• [WHAT IS EXPECTED]: Leave out the images and transcribe the entries below word for word.

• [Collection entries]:
━━━━━━━━
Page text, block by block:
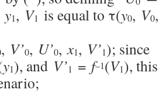
y1, V1 is equal to τ(y0, V0
, V’0, U’0,x1, V’1); since
y1), and V’1 = f–1(V1),
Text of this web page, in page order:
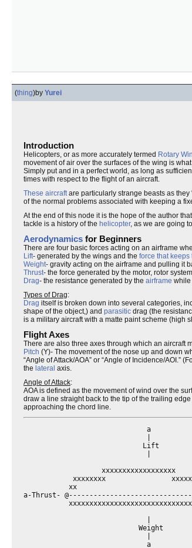
(thing)by Yurei
Introduction
Helicopters, or as more accurately termed Rotary
movement of air over the surfaces of the wing is
Simply put and in a perfect world, as long as
times with respect to the flight of an aircraft.
These aircraftare particularly strange beasts as they
of the normal problems associated with keeping a
At the end of this node it is the hope of the author
tackle is a history of the helicopter, as we are going
Aerodynamics for Beginners
There are four basic forces acting on an airframe
Lift- generated by the wings and the force that keeps
Weight- gravity acting on the airframe and pulling it
Thrust- the force generated by the motor, rotor
Drag- the resistance generated by the airframe while
Types of Drag:
Drag itself is broken down into several categories,
shape of the object,) and parasitic drag (the
is a military aircraft with a matte paint scheme (high
Flight Axes
There are also three axes through which an aircraft
Pitch (Y)- The movement of the nose up and down
“Angle of Attack/AOA” or “Angle of Incidence/AOI.”
the lateral axis.
Angle of Attack:
AOA is defined as the movement of wind over the
draw a line straight back to the tip of the trailing
approaching the chord line.
                              a
                             Lift
                   xxxxxxxxxxxxxxxxxx
xxxxxxxx
xx
a-Thrust-
                            Weight
                              a
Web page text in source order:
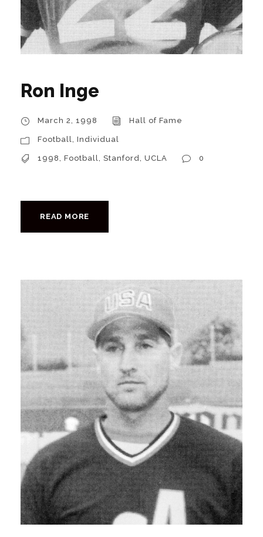
Ron Inge
March 2, 1998 Hall of Fame
Football, Individual
1998, Football, Stanford, UCLA 0
READ MORE
━━━━━━━━
• [THE COMPLETED TASK]:
Page text, block by block:
y1, V1 is equal to τ(y0, V0
, V’0, U’0,x1, V’1); since
y1), and V’1 = f–1(V1),
Text of this web page, in page order:
(thing)by Yurei
Introduction
Helicopters, or as more accurately termed Rotary
movement of air over the surfaces of the wing is
Simply put and in a perfect world, as long as
times with respect to the flight of an aircraft.
These aircraftare particularly strange beasts as they
of the normal problems associated with keeping a
At the end of this node it is the hope of the author
tackle is a history of the helicopter, as we are going
Aerodynamics for Beginners
There are four basic forces acting on an airframe
Lift- generated by the wings and the force that keeps
Weight- gravity acting on the airframe and pulling it
Thrust- the force generated by the motor, rotor
Drag- the resistance generated by the airframe while
Types of Drag:
Drag itself is broken down into several categories,
shape of the object,) and parasitic drag (the
is a military aircraft with a matte paint scheme (high
Flight Axes
There are also three axes through which an aircraft
Pitch (Y)- The movement of the nose up and down
“Angle of Attack/AOA” or “Angle of Incidence/AOI.”
the lateral axis.
Angle of Attack:
AOA is defined as the movement of wind over the
draw a line straight back to the tip of the trailing
approaching the chord line.
                              a
                             Lift
                   xxxxxxxxxxxxxxxxxx
xxxxxxxx
xx
a-Thrust-
                            Weight
                              a
Web page text in source order:
Ron Inge
March 2, 1998 Hall of Fame
Football, Individual
1998, Football, Stanford, UCLA 0
READ MORE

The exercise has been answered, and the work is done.